▶ Task item
Please count the lines in the data below that hold "further" and answer with the number by itself.

[Dataset records]
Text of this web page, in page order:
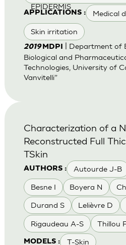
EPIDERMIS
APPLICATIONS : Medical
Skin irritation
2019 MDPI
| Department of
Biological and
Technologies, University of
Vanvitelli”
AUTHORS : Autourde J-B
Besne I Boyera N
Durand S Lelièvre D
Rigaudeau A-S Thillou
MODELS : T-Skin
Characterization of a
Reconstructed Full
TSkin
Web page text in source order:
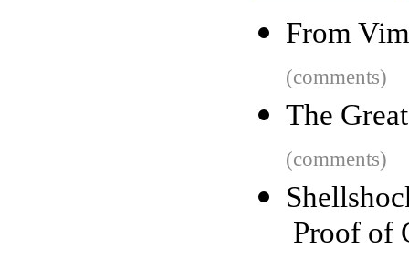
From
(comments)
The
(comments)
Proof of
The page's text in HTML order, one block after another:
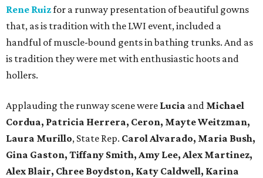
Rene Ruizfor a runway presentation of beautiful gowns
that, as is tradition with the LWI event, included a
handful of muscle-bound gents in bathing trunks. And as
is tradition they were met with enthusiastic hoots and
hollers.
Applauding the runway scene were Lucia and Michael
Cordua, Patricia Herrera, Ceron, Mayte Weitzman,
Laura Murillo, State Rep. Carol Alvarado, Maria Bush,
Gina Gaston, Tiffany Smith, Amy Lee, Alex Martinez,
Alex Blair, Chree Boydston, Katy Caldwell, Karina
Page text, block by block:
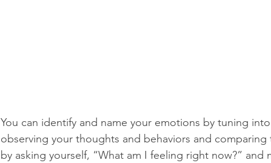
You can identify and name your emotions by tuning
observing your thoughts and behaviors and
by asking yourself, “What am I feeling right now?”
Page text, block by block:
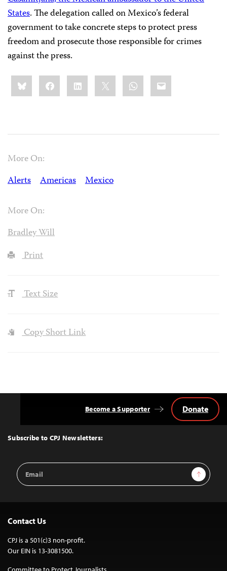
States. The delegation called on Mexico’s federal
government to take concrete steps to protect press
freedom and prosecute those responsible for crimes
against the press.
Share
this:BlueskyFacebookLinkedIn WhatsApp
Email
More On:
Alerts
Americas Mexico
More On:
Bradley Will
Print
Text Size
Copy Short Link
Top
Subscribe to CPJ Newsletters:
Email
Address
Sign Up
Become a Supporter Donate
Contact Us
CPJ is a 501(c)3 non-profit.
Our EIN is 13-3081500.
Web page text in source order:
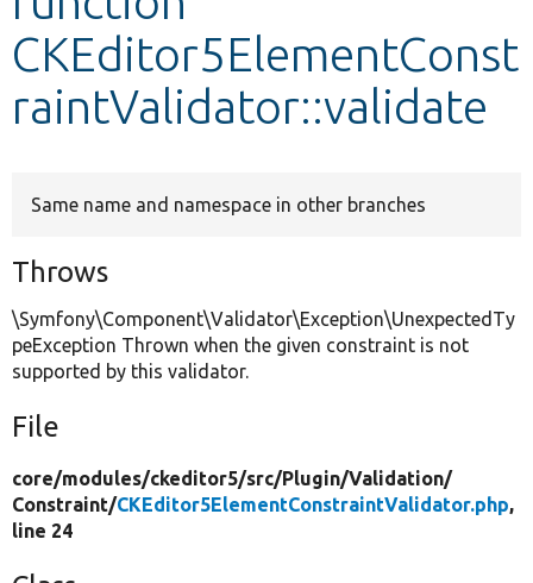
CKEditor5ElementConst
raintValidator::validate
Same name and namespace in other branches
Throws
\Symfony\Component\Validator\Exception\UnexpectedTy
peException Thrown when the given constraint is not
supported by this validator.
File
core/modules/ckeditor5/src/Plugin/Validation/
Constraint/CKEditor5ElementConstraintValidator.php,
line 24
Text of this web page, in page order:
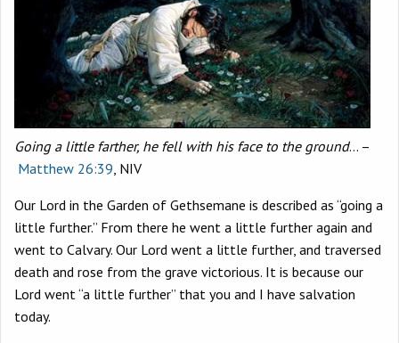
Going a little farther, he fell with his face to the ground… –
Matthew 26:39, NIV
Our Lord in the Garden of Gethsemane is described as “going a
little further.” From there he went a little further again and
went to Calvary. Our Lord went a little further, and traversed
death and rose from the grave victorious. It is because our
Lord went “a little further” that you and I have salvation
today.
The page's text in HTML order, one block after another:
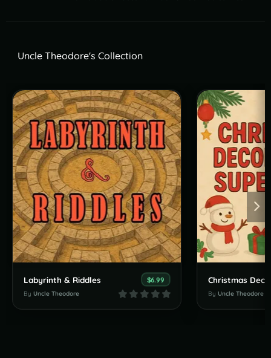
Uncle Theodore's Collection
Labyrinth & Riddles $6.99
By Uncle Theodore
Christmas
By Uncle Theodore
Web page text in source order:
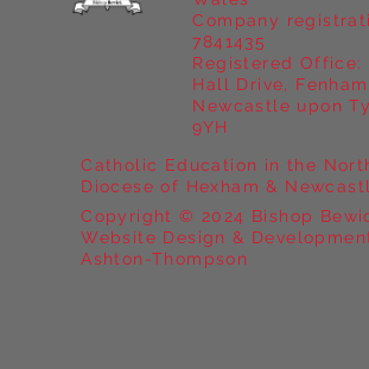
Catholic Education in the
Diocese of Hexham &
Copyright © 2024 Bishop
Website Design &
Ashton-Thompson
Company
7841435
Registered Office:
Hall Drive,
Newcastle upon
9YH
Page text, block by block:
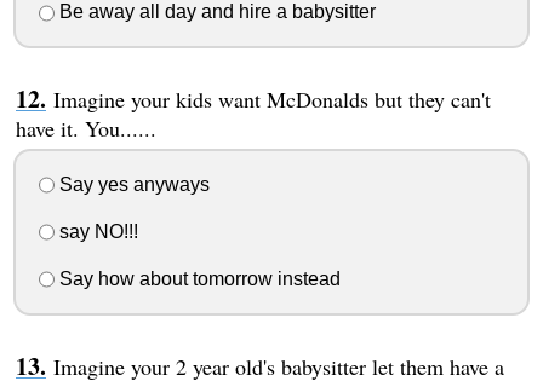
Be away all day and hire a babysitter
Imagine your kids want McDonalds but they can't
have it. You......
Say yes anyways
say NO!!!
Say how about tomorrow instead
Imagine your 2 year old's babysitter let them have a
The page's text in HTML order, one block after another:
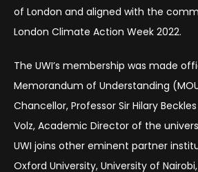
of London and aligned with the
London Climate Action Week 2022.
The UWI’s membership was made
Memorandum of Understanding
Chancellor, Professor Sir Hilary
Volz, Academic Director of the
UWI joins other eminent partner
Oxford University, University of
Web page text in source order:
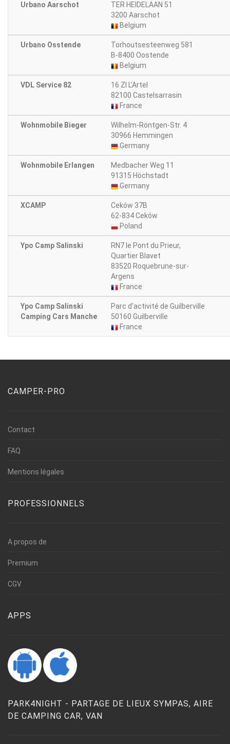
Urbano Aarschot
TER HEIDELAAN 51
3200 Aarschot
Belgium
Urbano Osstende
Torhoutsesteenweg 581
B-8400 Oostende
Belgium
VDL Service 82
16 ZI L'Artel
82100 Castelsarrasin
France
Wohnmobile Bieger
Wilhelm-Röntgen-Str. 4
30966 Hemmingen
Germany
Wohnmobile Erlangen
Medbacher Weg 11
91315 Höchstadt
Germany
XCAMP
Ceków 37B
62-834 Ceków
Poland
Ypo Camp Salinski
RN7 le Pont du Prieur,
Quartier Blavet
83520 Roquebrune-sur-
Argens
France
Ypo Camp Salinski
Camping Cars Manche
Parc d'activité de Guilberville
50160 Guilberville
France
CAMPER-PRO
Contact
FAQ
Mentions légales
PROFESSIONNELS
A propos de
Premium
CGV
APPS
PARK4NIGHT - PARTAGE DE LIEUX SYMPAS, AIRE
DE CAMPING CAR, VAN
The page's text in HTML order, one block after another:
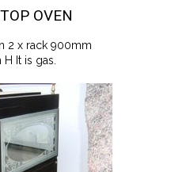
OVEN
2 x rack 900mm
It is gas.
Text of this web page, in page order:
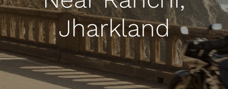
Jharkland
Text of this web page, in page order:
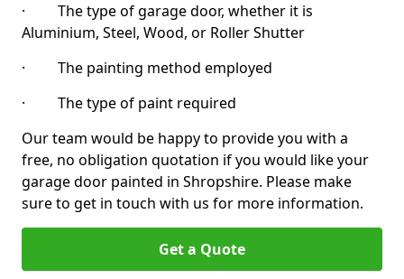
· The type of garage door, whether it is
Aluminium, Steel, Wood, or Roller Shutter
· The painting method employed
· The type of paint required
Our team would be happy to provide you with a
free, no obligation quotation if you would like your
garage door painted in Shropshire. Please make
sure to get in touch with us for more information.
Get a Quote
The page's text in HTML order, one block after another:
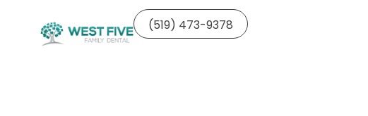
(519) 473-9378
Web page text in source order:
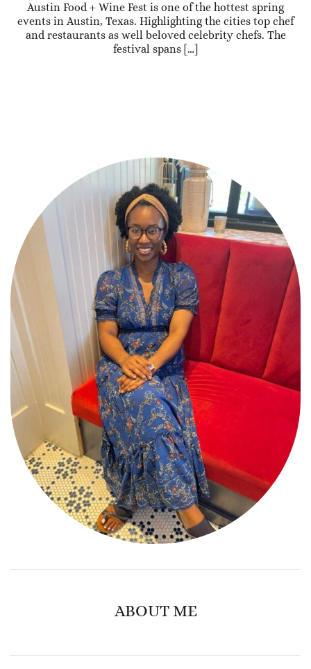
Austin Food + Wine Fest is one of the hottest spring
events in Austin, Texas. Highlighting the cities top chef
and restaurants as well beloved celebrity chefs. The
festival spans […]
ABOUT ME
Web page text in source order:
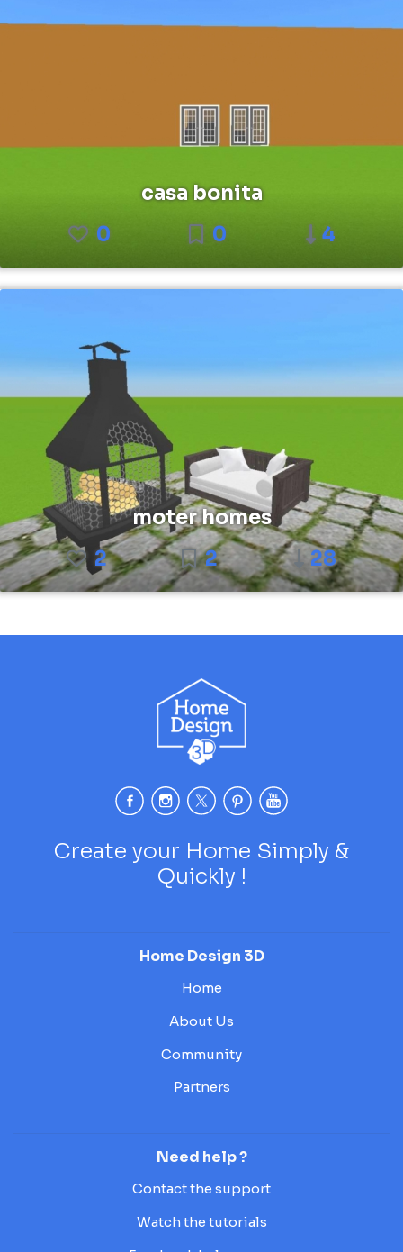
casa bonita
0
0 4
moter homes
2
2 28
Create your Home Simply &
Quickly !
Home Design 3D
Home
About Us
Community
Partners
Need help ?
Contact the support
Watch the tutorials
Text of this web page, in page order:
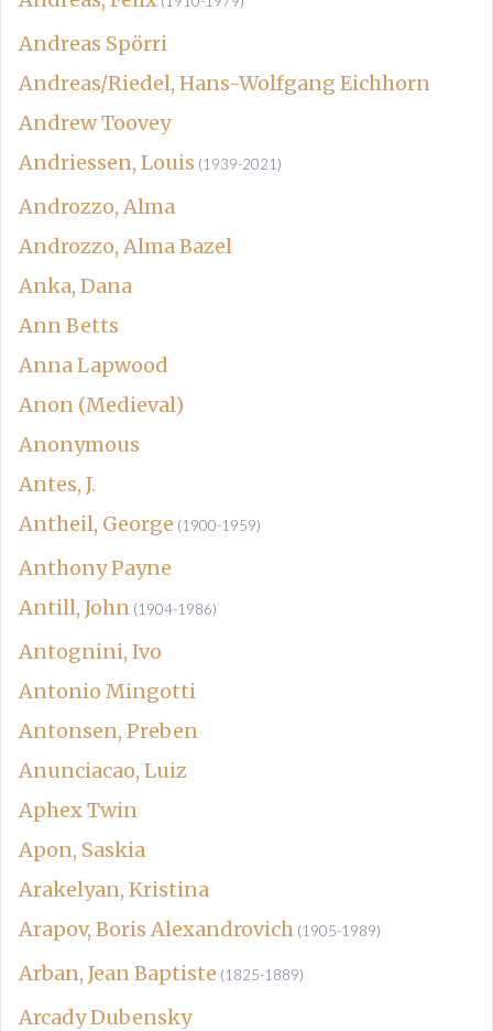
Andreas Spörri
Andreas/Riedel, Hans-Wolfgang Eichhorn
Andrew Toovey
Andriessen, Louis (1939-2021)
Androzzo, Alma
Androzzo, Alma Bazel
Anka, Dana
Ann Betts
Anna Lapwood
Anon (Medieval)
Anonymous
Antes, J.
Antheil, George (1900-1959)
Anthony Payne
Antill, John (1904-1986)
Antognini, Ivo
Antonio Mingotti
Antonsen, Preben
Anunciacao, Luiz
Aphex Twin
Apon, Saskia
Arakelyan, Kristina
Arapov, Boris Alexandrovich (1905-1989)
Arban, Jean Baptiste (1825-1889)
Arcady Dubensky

▶ Expected answer
3